On Sun, Apr 24, 2005 at 09:25:43AM +0200, Leopold Toetsch wrote:
> Nicholas Clark <[EMAIL PROTECTED]> wrote:
> > When writing morph methods for PMC classes, am I right in thinking that if

> > In effect morph has to be friends of both A and B, because it needs to break
> > encapsulation?
> 
> Yep. The same is true for C<assign_pmc>, which additionally to C<morph>,
> gets the value from A and sets it on B. And:
> 
>   A = new Complex
>   B = new Integer
> 
>   A = "1+2i"
>   morph A, .Integer    # oops memory leak
> 
> or
> 
>   assign A, B          # same
> 
> Ok, that can be solved by calling A.destroy() first. But what happens,
> if A has finalizers, which may depend on other finalizers?

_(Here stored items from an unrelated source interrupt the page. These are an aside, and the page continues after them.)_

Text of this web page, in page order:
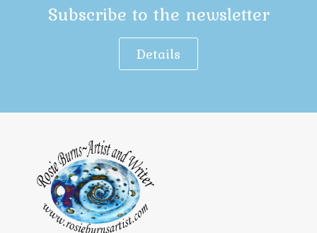
Subscribe to the newsletter
Details
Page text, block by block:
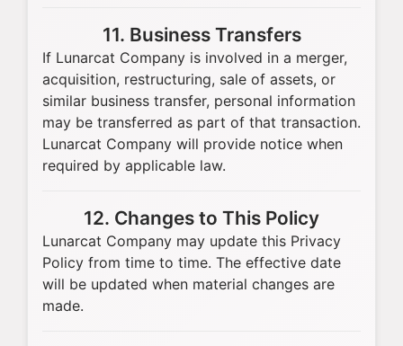
11. Business Transfers
If Lunarcat Company is involved in a merger,
acquisition, restructuring, sale of assets, or
similar business transfer, personal information
may be transferred as part of that transaction.
Lunarcat Company will provide notice when
required by applicable law.
12. Changes to This Policy
Lunarcat Company may update this Privacy
Policy from time to time. The effective date
will be updated when material changes are
made.

Doesn't this mean that there's a split here in "finalizer"s that's not being
made. Some finalization actions relate to "free up the memory" of this PMC.
Others relate to "this PMC is going away". And as morph involves changing
the internal memory layout of a PMC without it actually going away, only the
first set ought to run.

If the two types of action were properly split, would it help solve the
problems?

Anyway, for ponie I'm starting to think that I don't actually need formally
different PMC types, as long as I can change the vtable on a PMC. Is that
possible? Or is the only sensible way to change vtables (and generate 16+
variants) to have different PMC classes?